(Data extracted from a collection)
%%
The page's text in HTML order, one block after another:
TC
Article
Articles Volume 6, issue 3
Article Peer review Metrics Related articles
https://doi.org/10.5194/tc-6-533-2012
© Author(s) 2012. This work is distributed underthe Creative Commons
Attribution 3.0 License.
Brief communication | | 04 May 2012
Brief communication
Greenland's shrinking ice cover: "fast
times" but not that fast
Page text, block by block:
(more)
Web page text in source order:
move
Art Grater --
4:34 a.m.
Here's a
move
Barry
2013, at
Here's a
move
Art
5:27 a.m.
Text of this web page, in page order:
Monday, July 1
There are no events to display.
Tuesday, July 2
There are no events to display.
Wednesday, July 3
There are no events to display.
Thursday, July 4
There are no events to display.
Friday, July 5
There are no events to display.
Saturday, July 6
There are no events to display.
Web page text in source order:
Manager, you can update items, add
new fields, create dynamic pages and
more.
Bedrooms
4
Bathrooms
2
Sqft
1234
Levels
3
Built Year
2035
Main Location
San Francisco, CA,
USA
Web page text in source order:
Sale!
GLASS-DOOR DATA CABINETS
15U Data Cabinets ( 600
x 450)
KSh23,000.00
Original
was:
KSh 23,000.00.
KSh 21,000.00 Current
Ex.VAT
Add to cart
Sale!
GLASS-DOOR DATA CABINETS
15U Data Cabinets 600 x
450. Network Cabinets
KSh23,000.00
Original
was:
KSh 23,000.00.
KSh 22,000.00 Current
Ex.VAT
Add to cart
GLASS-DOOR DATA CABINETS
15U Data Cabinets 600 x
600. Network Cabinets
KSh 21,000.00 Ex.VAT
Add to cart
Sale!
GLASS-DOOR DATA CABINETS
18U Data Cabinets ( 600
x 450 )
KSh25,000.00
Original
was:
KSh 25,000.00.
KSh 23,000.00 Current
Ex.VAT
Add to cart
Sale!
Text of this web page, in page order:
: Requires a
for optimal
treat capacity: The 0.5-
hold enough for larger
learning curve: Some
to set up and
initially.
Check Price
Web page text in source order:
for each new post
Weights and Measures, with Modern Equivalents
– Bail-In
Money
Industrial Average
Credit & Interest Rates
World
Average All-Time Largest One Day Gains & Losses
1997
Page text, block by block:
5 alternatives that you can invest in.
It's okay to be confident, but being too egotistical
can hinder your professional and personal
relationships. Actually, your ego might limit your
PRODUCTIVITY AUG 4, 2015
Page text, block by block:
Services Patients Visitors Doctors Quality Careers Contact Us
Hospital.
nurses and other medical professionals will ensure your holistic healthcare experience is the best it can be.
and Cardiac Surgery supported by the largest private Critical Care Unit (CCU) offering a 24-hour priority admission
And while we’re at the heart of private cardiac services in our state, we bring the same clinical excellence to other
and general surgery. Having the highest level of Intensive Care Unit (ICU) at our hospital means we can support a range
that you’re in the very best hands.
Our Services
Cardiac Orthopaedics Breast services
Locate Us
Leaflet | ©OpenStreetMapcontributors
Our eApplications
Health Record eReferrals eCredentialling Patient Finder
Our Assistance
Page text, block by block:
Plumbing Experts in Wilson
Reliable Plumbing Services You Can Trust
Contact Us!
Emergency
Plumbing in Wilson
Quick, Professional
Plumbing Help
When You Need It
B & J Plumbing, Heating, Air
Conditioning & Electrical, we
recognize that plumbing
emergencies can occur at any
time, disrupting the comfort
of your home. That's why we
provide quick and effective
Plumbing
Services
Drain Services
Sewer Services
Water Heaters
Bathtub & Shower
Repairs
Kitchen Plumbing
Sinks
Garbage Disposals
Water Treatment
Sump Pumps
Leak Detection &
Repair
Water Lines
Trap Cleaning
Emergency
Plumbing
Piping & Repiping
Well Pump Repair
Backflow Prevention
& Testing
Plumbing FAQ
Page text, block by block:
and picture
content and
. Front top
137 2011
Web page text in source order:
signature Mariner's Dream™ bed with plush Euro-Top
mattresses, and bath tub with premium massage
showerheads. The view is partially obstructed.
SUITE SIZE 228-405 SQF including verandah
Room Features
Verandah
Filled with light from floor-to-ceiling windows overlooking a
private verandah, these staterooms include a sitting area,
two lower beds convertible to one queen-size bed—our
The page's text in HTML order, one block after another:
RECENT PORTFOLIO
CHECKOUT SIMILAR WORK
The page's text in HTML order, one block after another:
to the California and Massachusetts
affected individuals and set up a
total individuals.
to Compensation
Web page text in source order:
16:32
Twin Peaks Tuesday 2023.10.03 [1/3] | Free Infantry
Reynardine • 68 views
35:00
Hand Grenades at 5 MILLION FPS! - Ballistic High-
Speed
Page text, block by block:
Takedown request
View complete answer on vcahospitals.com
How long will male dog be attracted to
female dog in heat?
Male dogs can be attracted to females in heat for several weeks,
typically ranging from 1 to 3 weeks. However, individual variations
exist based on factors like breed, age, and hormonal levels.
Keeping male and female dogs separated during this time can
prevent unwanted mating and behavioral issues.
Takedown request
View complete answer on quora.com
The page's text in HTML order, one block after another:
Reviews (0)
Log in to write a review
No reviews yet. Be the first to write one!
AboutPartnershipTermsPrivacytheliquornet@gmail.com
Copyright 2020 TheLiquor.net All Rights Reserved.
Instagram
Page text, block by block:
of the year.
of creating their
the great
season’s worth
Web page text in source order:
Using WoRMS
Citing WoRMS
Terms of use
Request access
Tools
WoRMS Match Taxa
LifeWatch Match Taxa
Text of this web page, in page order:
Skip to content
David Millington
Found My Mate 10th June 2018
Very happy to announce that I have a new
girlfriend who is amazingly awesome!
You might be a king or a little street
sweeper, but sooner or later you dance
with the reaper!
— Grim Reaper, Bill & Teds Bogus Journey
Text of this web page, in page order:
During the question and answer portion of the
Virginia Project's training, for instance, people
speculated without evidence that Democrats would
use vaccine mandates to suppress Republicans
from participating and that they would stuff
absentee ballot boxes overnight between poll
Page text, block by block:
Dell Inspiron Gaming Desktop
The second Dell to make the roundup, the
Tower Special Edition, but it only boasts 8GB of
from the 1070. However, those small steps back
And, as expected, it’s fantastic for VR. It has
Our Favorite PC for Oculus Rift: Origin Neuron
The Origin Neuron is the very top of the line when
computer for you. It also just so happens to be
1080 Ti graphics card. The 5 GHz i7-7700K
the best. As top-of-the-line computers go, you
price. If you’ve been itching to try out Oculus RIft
%%
▸ **Work item**: Copy out each line of the records where the word "your" appears.

▸ **Output**:
can hinder your professional and personal
relationships. Actually, your ego might limit your
nurses and other medical professionals will ensure your holistic healthcare experience is the best it can be.
of your home. That's why we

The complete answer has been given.